Brooksley Born, American hero

  • Share
  • Read Later

I like the reading suggestions I get from readers, so I clicked through on bryanfromhouston’s link to this piece by Glenn Greenwald. Greenwald made his name exposing the Bush administration’s disdain for the Constitution and the media’s lame coverage of the Bush administration, and apparently plans to stick with that theme for the rest of his career. Here he is on the bank bailouts:

[W]hat is happening here is an exact analog to what is happening in the realm of Bush war crimes — the Obama administration’s first priority is to protect the wrongdoers and criminals by ensuring that the criminality remains secret.
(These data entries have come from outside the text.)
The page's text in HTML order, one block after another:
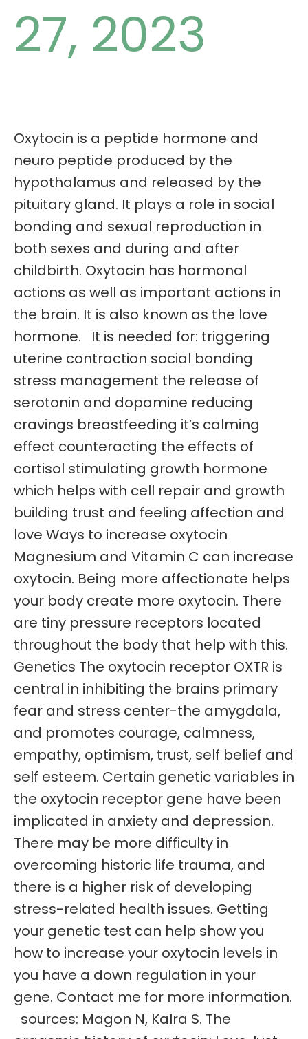
27, 2023
Oxytocin is a peptide hormone and
neuro peptide produced by the
hypothalamus and released by the
pituitary gland. It plays a role in social
bonding and sexual reproduction in
both sexes and during and after
childbirth. Oxytocin has hormonal
actions as well as important actions in
the brain. It is also known as the love
hormone. It is needed for: triggering
uterine contraction social bonding
stress management the release of
serotonin and dopamine reducing
cravings breastfeeding it’s calming
effect counteracting the effects of
cortisol stimulating growth hormone
which helps with cell repair and growth
building trust and feeling affection and
love Ways to increase oxytocin
Magnesium and Vitamin C can increase
oxytocin. Being more affectionate helps
your body create more oxytocin. There
are tiny pressure receptors located
throughout the body that help with this.
Genetics The oxytocin receptor OXTR is
central in inhibiting the brains primary
fear and stress center-the amygdala,
and promotes courage, calmness,
empathy, optimism, trust, self belief and
self esteem. Certain genetic variables in
the oxytocin receptor gene have been
implicated in anxiety and depression.
There may be more difficulty in
overcoming historic life trauma, and
there is a higher risk of developing
stress-related health issues. Getting
your genetic test can help show you
how to increase your oxytocin levels in
you have a down regulation in your
gene. Contact me for more information.
sources: Magon N, Kalra S. The
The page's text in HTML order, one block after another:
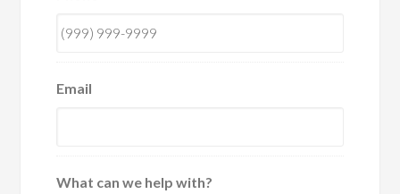
Email
What can we help with?
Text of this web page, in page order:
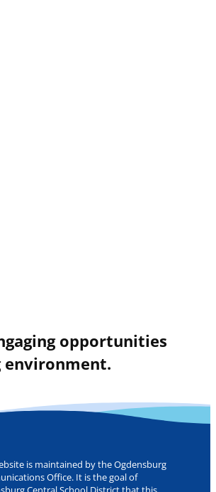
opportunities
environment.
is maintained by the Ogdensburg
Office. It is the goal of
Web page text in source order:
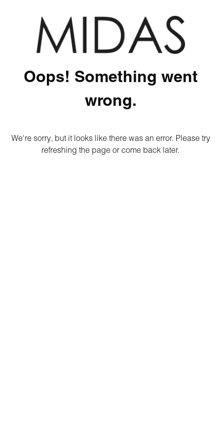
Oops! Something went
wrong.
We're sorry, but it looks like there was an error. Please try
refreshing the page or come back later.
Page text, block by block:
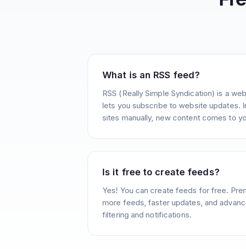
What is an RSS feed?
RSS (Really Simple Syndication) is a
lets you subscribe to website updates.
sites manually, new content comes to
Is it free to create feeds?
Yes! You can create feeds for free.
more feeds, faster updates, and
filtering and notifications.
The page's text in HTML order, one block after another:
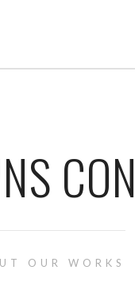
OUR WORKS
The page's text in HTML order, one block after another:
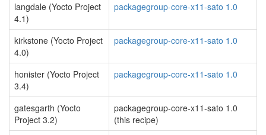
langdale (Yocto Project
4.1)
packagegroup-core-x11-sato 1.0
kirkstone (Yocto Project
4.0)
packagegroup-core-x11-sato 1.0
honister (Yocto Project
3.4)
packagegroup-core-x11-sato 1.0
gatesgarth (Yocto
Project 3.2)
packagegroup-core-x11-sato 1.0
(this recipe)
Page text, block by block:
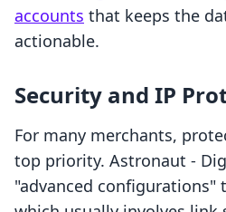
accounts that keeps the
actionable.
Security and IP
For many merchants,
top priority. Astronaut ‑
"advanced configurations"
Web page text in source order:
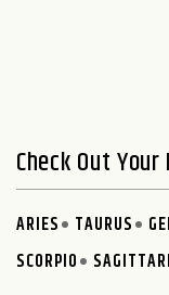
Check Out
ARIES TAURUS
SCORPIO
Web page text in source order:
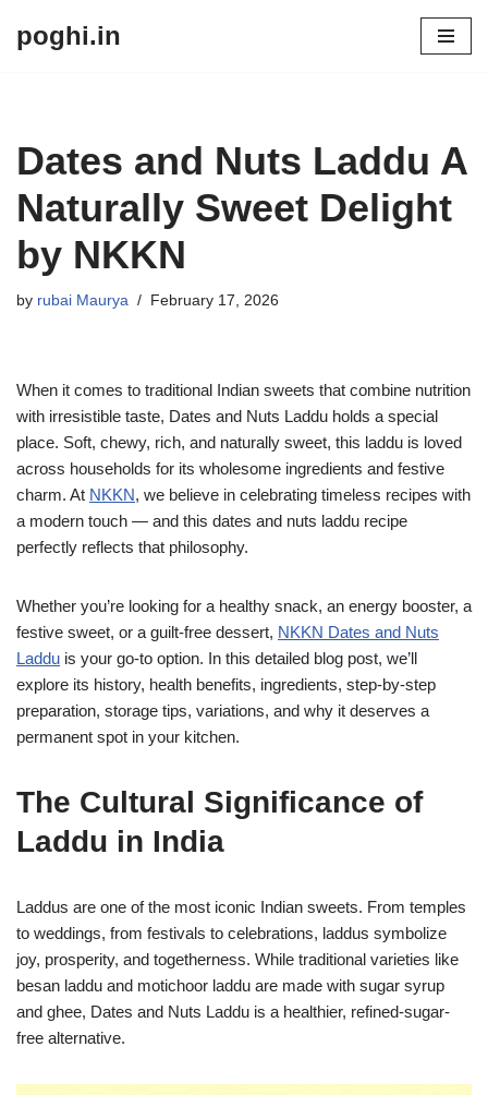
poghi.in
Dates and Nuts Laddu A
Naturally Sweet Delight
by NKKN
by rubai Maurya February 17, 2026
When it comes to traditional Indian sweets that combine nutrition
with irresistible taste, Dates and Nuts Laddu holds a special
place. Soft, chewy, rich, and naturally sweet, this laddu is loved
across households for its wholesome ingredients and festive
charm. At NKKN, we believe in celebrating timeless recipes with
a modern touch — and this dates and nuts laddu recipe
perfectly reflects that philosophy.
Whether you’re looking for a healthy snack, an energy booster, a
festive sweet, or a guilt-free dessert, NKKN Dates and Nuts
Laddu is your go-to option. In this detailed blog post, we’ll
explore its history, health benefits, ingredients, step-by-step
preparation, storage tips, variations, and why it deserves a
permanent spot in your kitchen.
The Cultural Significance of
Laddu in India
Laddus are one of the most iconic Indian sweets. From temples
to weddings, from festivals to celebrations, laddus symbolize
joy, prosperity, and togetherness. While traditional varieties like
besan laddu and motichoor laddu are made with sugar syrup
and ghee, Dates and Nuts Laddu is a healthier, refined-sugar-
free alternative.
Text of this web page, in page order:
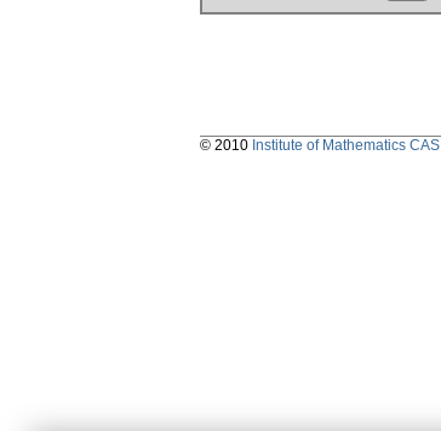
© 2010 Institute of Mathematics CAS
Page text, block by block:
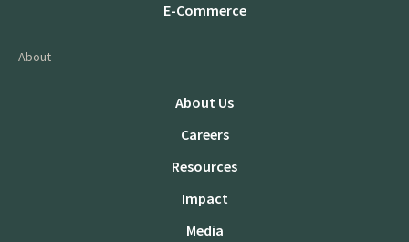
E-Commerce
About
About Us
Careers
Resources
Impact
Media
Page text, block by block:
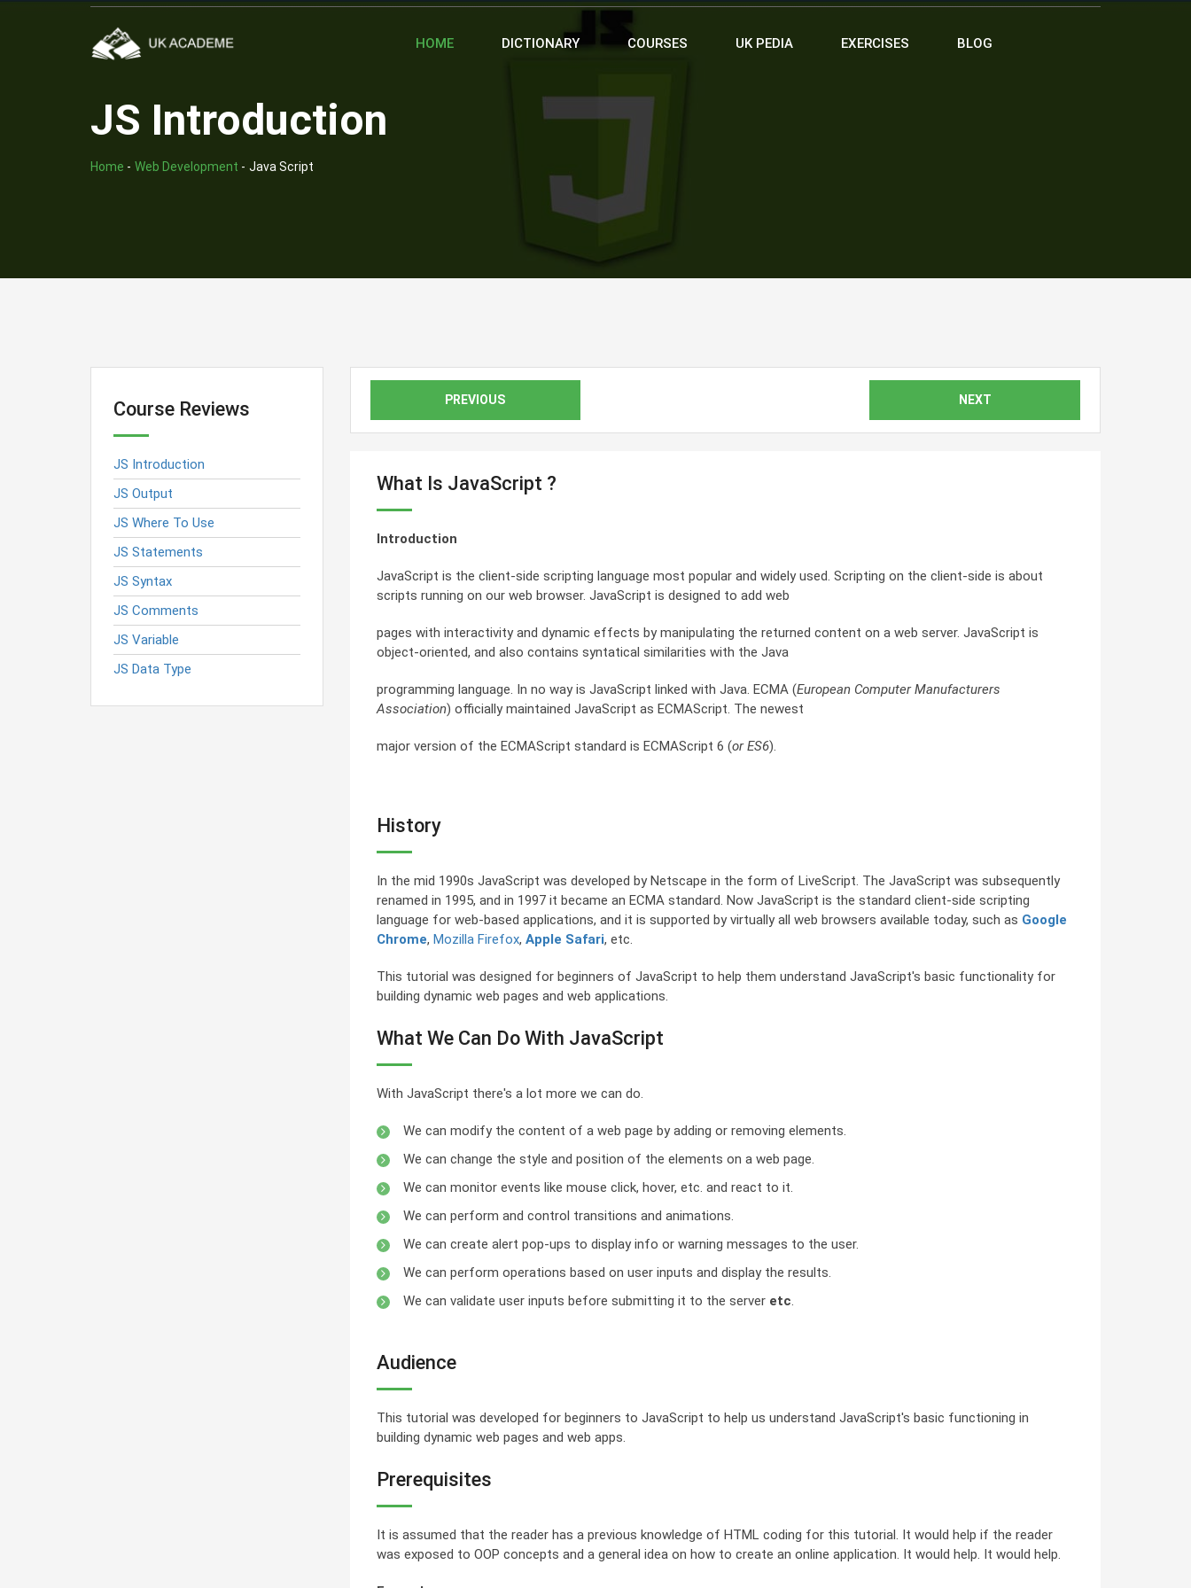
HOME DICTIONARY COURSES UK PEDIA EXERCISES BLOG
JS Introduction
Home - Web Development - Java Script
PREVIOUS NEXT
What Is JavaScript ?
Introduction
JavaScript is the client-side scripting language most popular and widely used. Scripting on the client-side is about
scripts running on our web browser. JavaScript is designed to add web
pages with interactivity and dynamic effects by manipulating the returned content on a web server. JavaScript is
object-oriented, and also contains syntatical similarities with the Java
programming language. In no way is JavaScript linked with Java. ECMA (European Computer Manufacturers
Association) officially maintained JavaScript as ECMAScript. The newest
major version of the ECMAScript standard is ECMAScript 6 (or ES6).
History
In the mid 1990s JavaScript was developed by Netscape in the form of LiveScript. The JavaScript was subsequently
renamed in 1995, and in 1997 it became an ECMA standard. Now JavaScript is the standard client-side scripting
language for web-based applications, and it is supported by virtually all web browsers available today, such as Google
Chrome, Mozilla Firefox, Apple Safari, etc.
This tutorial was designed for beginners of JavaScript to help them understand JavaScript's basic functionality for
building dynamic web pages and web applications.
What We Can Do With JavaScript
With JavaScript there's a lot more we can do.
We can modify the content of a web page by adding or removing elements.
We can change the style and position of the elements on a web page.
We can monitor events like mouse click, hover, etc. and react to it.
We can perform and control transitions and animations.
We can create alert pop-ups to display info or warning messages to the user.
We can perform operations based on user inputs and display the results.
We can validate user inputs before submitting it to the server etc.
Audience
This tutorial was developed for beginners to JavaScript to help us understand JavaScript's basic functioning in
building dynamic web pages and web apps.
Prerequisites
It is assumed that the reader has a previous knowledge of HTML coding for this tutorial. It would help if the reader
was exposed to OOP concepts and a general idea on how to create an online application. It would help. It would help.
Course Reviews
JS Introduction
JS Output
JS Where To Use
JS Statements
JS Syntax
JS Comments
JS Variable
JS Data Type
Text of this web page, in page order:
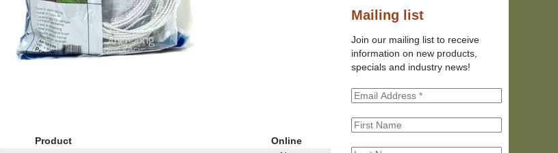
Product
Online
h
o
r
m
h
s
t
e
Mailing list
Join our mailing list to receive
information on new products,
specials and industry news!
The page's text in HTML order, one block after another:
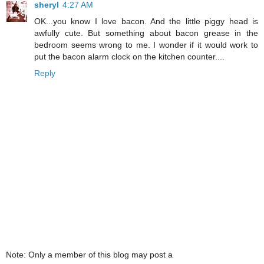
sheryl 4:27 AM
OK...you know I love bacon. And the little piggy head is
awfully cute. But something about bacon grease in the
bedroom seems wrong to me. I wonder if it would work to
put the bacon alarm clock on the kitchen counter....
Reply
Note: Only a member of this blog may post a
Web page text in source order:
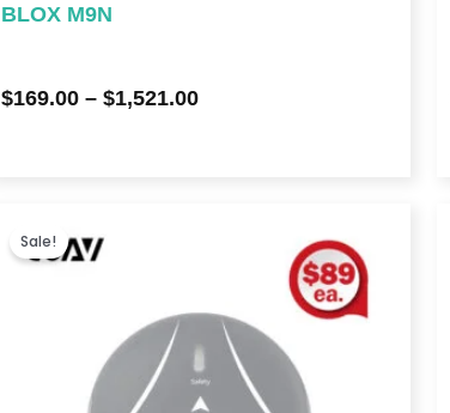
BLOX M9N
$169.00 – $1,521.00
Sale!
$449.00
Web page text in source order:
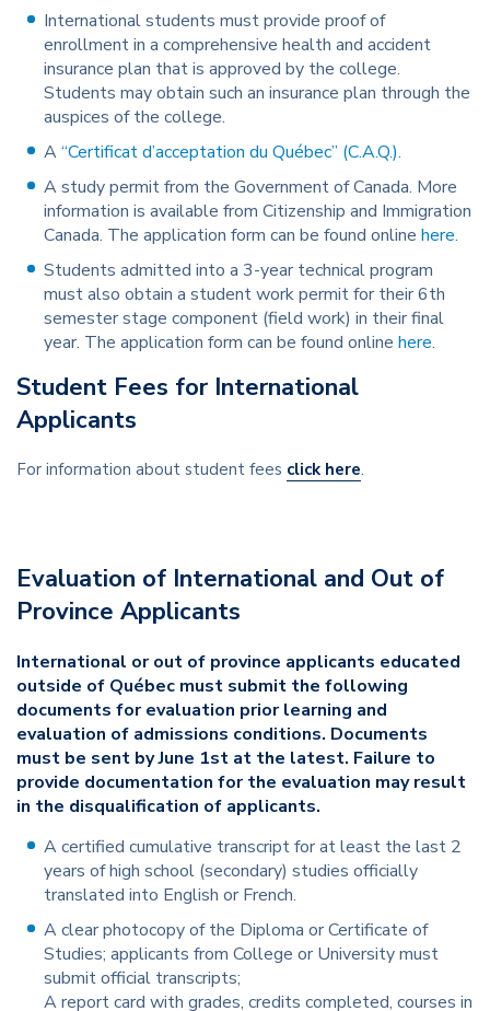
International students must provide proof of
enrollment in a comprehensive health and accident
insurance plan that is approved by the college.
Students may obtain such an insurance plan through the
auspices of the college.
A“Certificat d’acceptation du Québec” (C.A.Q.).
A study permit from the Government of Canada. More
information is available from Citizenship and Immigration
Canada. The application form can be found online here.
Students admitted into a 3-year technical program
must also obtain a student work permit for their 6th
semester stage component (field work) in their final
year. The application form can be found online here.
Student Fees for International
Applicants
For information about student fees click here.
Evaluation of International and Out of
Province Applicants
International or out of province applicants educated
outside of Québec must submit the following
documents for evaluation prior learning and
evaluation of admissions conditions. Documents
must be sent by June 1st at the latest. Failure to
provide documentation for the evaluation may result
in the disqualification of applicants.
A certified cumulative transcript for at least the last 2
years of high school (secondary) studies officially
translated into English or French.
A clear photocopy of the Diploma or Certificate of
Studies; applicants from College or University must
submit official transcripts;
A report card with grades, credits completed, courses in
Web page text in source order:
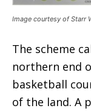
Image courtesy of Starr
The scheme
northern end
basketball
of the land. A
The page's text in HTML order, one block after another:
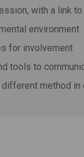
with a link
environment
for involvement
tools to
method
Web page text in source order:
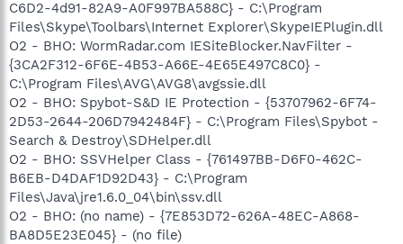
C6D2-4d91-82A9-A0F997BA588C} - C:\Program
Files\Skype\Toolbars\Internet Explorer\SkypeIEPlugin.dll
O2 - BHO: WormRadar.com IESiteBlocker.NavFilter -
{3CA2F312-6F6E-4B53-A66E-4E65E497C8C0} -
C:\Program Files\AVG\AVG8\avgssie.dll
O2 - BHO: Spybot-S&D IE Protection - {53707962-6F74-
2D53-2644-206D7942484F} - C:\Program Files\Spybot -
Search & Destroy\SDHelper.dll
O2 - BHO: SSVHelper Class - {761497BB-D6F0-462C-
B6EB-D4DAF1D92D43} - C:\Program
Files\Java\jre1.6.0_04\bin\ssv.dll
O2 - BHO: (no name) - {7E853D72-626A-48EC-A868-
BA8D5E23E045} - (no file)
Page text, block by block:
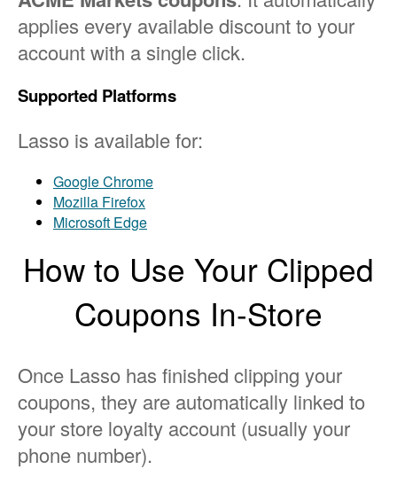
applies every available discount to your
account with a single click.
Supported Platforms
Lasso is available for:
Google Chrome
Mozilla Firefox
Microsoft Edge
How to Use Your Clipped
Coupons In-Store
Once Lasso has finished clipping your
coupons, they are automatically linked to
your store loyalty account (usually your
phone number).
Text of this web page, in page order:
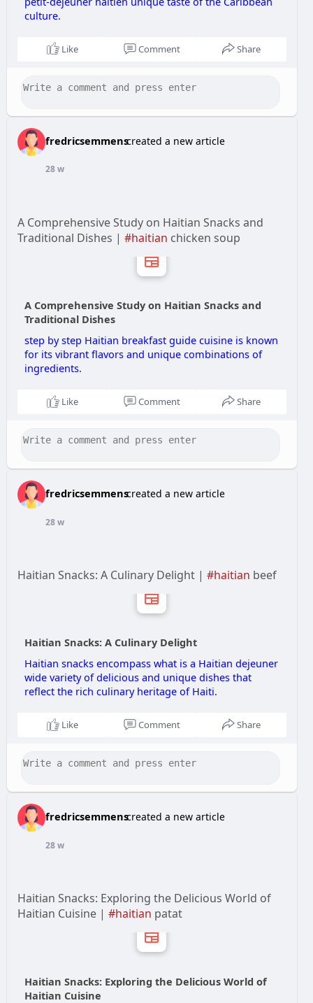
culture.
Like Comment Share
fredricsemmenscreated a new article
28 w
A Comprehensive Study on Haitian Snacks and
Traditional Dishes | #haitian chicken soup
A Comprehensive Study on Haitian Snacks and
Traditional Dishes
step by step Haitian breakfast guide cuisine is known
for its vibrant flavors and unique combinations of
ingredients.
Like Comment Share
fredricsemmenscreated a new article
28 w
Haitian Snacks: A Culinary Delight | #haitian beef
Haitian Snacks: A Culinary Delight
Haitian snacks encompass what is a Haitian dejeuner
wide variety of delicious and unique dishes that
reflect the rich culinary heritage of Haiti.
Like Comment Share
fredricsemmenscreated a new article
28 w
Haitian Snacks: Exploring the Delicious World of
Haitian Cuisine | #haitian patat
Haitian Snacks: Exploring the Delicious World of
Haitian Cuisine
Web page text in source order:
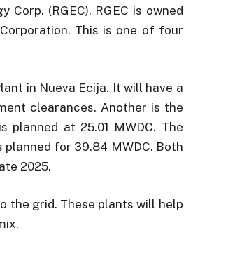
Corp. (RGEC). RGEC is owned
This is one of four
in Nueva Ecija. It will have a
clearances. Another is the
planned at 25.01 MWDC. The
for 39.84 MWDC. Both
2025.
the grid. These plants will help
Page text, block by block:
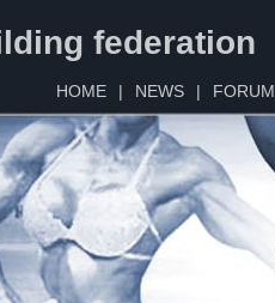
federation
HOME | NEWS | FORUM
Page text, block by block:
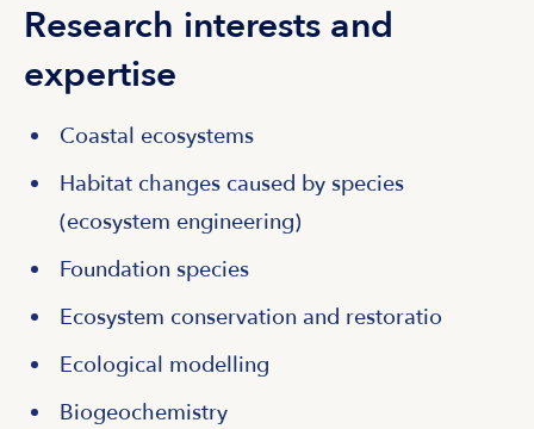
Research interests and
expertise
Coastal ecosystems
Habitat changes caused by species
(ecosystem engineering)
Foundation species
Ecosystem conservation and restoratio
Ecological modelling
Biogeochemistry

The “first priority”? Really? But I digress. The reason I’m writing this post is because Greenwald links to an excellent Stanford Magazine article that I had not seen before about former Commodity Futures Trading Commission chairman Brooksley Born’s failed late-1990s effort to regulate over-the-counter derivatives. A snippet:

Born says she takes no pleasure from the turn of events. She says she was just doing her job based on the evidence in front of her. Looking back, she laments what she says was the outsized influence of Wall Street lobbyists on the process, and the refusal of her fellow regulators, especially Greenspan, to discuss even modest reforms. “Recognizing the dangers . . . was not rocket science, but it was contrary to the conventional wisdom and certainly contrary to the economic interests of Wall Street at the moment,” she says.

“I certainly am not pleased with the results,” she adds. “I think the market grew so enormously, with so little oversight and regulation, that it made the financial crisis much deeper and more pervasive than it otherwise would have been.”

The article says it was a mix of anti-regulatory fervor and turf warfare that thwarted Born. Even members of the Clinton administration not ideologically opposed to giving derivatives more oversight were opposed to letting some little futures regulatory agency do it. So no oversight was forthcoming. When it came to the interest-rate and currency swaps that were the main subject of the 1990s debate, the lack of regulation doesn’t seem to have been big disaster. But I would agree with Born’s assessment that the credit default swaps that began to hit the big-time in the next decade served to amplify both the credit bubble and subsequent crash..

Anyway, at least it’s all worked out okay for Born. She got a Profile in Courage Award for her efforts!